Un detenuto egiziano di 30 anni, recluso nel carcere di Caltanissetta, si è suicidato impiccandosi con le lenzuola alla grata della cella. L’uomo, in carcere dal 2014, avrebbe finito di scontare la pena nel 2018. Il magistrato di sorveglianza aveva da poco rigettato la sua richiesta di espulsione. Quello di oggi è l’undicesimo suicidio di detenuti dall’inizio dell’anno.

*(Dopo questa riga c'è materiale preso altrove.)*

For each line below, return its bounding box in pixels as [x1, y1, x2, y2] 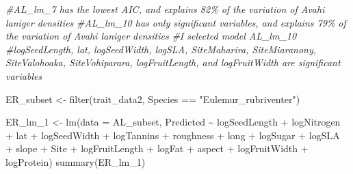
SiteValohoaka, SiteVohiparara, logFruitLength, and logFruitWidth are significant [5, 55, 341, 70]
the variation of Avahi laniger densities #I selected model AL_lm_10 [5, 29, 297, 43]
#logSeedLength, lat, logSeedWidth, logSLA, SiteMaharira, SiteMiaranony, [5, 42, 317, 56]
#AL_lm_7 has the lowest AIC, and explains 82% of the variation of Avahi [5, 2, 325, 16]
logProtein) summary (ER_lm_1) [5, 154, 146, 169]
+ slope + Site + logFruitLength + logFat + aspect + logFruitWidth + [5, 141, 309, 156]
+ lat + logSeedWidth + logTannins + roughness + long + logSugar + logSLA [5, 128, 340, 142]
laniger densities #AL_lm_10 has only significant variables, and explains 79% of [5, 15, 346, 29]

«L’uomo che si è impiccato nella cella stanotte era arrivato a Caltanissetta dal carcere di S. Cataldo, dove si era reso protagonista di più eventi che avevano turbato l’ordine e la sicurezza interna – il segretario generale del Sappe Donato Capece – . Proprio ieri gli era stata negata l’estradizione al suo Paese, ma non è accertato che questo possa avere attinenza con il grave gesto di cui si è reso responsabile. Sappiamo che ha lasciato un messaggio, ma è massimo il riserbo sui contenuti. I quattro detenuti suicidi tra le sbarre di altrettanti detenuti in una settimana sono il segno tangibile di come i problemi sociali e umani permangono nelle carceri del Paese, nonostante l’attenzione e la vigilanza del personale di Polizia Penitenziaria, spesso lasciato solo a gestire queste situazioni di emergenza».
Il suicidio, aggiunge il sindacalista, «è spesso la causa più comune di morte nelle carceri: gli istituti penitenziari hanno l’obbligo di preservare la salute e la sicurezza dei detenuti, e l’Italia è certamente all’avanguardia per quanto concerne la normativa finalizzata a prevenire questi gravi eventi critici. Ma il suicidio di un detenuto – conclude Capece – rappresenta un forte agente stressogeno per il personale di polizia e per gli altri detenuti. Per queste ragioni un programma di prevenzione del suicidio e l’organizzazione di un servizio d’intervento efficace sono misure utili non solo per i detenuti ma anche per l’intero istituto dove questi vengono implementati».